Seems rare? well think again, because of Textmate's afwul matching priority, in complex languages like C/C++, often more than half of all patterns need to start with matching spaces. Depending on the language, even matching template strings can need to match leading spaces.

On top of this, the current yaml generators look for double curly brackets.

So, combining the two, if you try to match something like +\{{2,4} at the begining of a one-line block scalar (or normal scalar), you'll hit all three of the escape levels with a mere 10 chars. And I'm not even sure myself how to escape it since I'm not familiar with how the generator wants the curly brackets escaped.

Now, Yaml IMO has the best escaping of any language (static or otherwise). However, it is nonetheless escaping, and its edgecases are very sharp, requiring in-depth knowledge of the yaml specification to handle them elegantly. If someone is unsure about textmate (basically everyone), is unsure about oniguruma regex, and isn't an expert on yaml, they will likely have no idea which of those things are the cause of their problem. They'll basically have to become an expert on each, or do an absurd amount of trial-and-error to figure out how to solve it.

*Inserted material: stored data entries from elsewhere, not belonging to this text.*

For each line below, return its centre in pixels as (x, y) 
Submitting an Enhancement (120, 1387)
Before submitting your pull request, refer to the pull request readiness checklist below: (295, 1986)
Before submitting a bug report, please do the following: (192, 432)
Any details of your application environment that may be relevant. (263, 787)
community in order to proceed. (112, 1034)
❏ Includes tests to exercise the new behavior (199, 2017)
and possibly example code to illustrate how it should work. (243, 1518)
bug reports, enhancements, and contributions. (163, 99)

Ruby is uniquely fitted to solve this because 1. Oniguruma/Textmate regex is based on Ruby regex, so googling ruby regex will actually answer the question at hand and has lots of results (which include examples showing regex escaping in ruby). 2. Ruby has a proper regex literal, so there is only ever a single level of escaping and there are no sharp edgecases like leading spaces or double curly braces.

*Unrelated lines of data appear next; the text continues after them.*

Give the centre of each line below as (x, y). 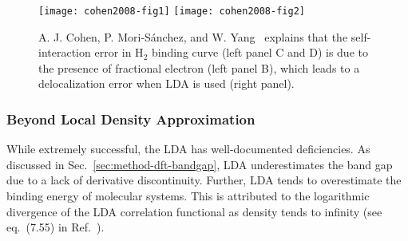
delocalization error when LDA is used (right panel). (166, 83)
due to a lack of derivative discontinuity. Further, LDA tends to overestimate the (204, 180)
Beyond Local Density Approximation (131, 119)
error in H (119, 52)
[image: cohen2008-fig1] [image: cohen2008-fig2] (172, 11)
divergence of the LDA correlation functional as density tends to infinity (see (194, 211)
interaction (65, 52)
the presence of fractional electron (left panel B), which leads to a (199, 67)
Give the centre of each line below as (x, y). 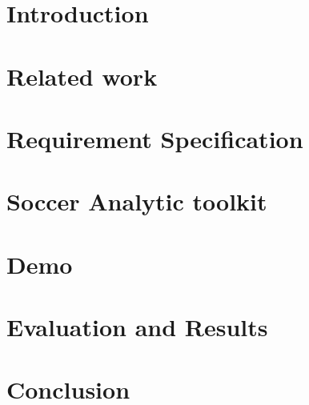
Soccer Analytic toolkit (137, 201)
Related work (82, 76)
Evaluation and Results (137, 327)
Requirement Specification (155, 138)
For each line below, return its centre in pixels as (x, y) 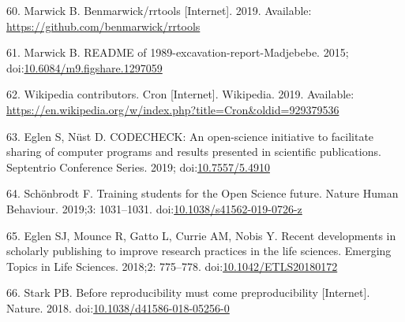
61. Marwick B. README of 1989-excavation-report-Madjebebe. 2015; (178, 52)
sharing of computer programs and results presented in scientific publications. (194, 152)
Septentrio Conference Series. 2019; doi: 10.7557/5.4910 (138, 167)
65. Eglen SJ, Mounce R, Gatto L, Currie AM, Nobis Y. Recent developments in (201, 235)
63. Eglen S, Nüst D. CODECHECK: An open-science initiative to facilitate (190, 136)
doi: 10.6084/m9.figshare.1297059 (84, 67)
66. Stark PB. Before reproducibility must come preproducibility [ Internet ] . (188, 292)
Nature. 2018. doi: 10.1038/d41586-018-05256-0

the ruby format can be more succinct than any of the static format methods.

Compared to YAML yes; more than Iro no.

We can always just add another method to the ruby library to make it more succinct. In Iro you're left with what iro provides you, but with any full language, the world is your oyster because you can extend it. No matter what iro can do, you can write a helper that makes it where the grammar definiton is smaller than what it would be in iro.



nothing short of a really clever transpiler could resolve limitations like tokenizing func arg identically as func\narg

Its my understanding that no transpiler can resolve the \n problem. Ex: int main\n = 10; vs int main\n(){ return 10}; there's no way to tag main as a variable in the first case and a function in the second case using a pure textmate parser.



it clearly isn't the hard part writing TextMate grammars

Maybe there's some other evidence you have. The evidence I have is that I'm a TA at a university and advisor for a large programming team in a club. For all my students that are interested in making grammars, the regex is very much the hard part. They regularly, and almost entirely, struggle with regex, especially reading/understanding existing regex.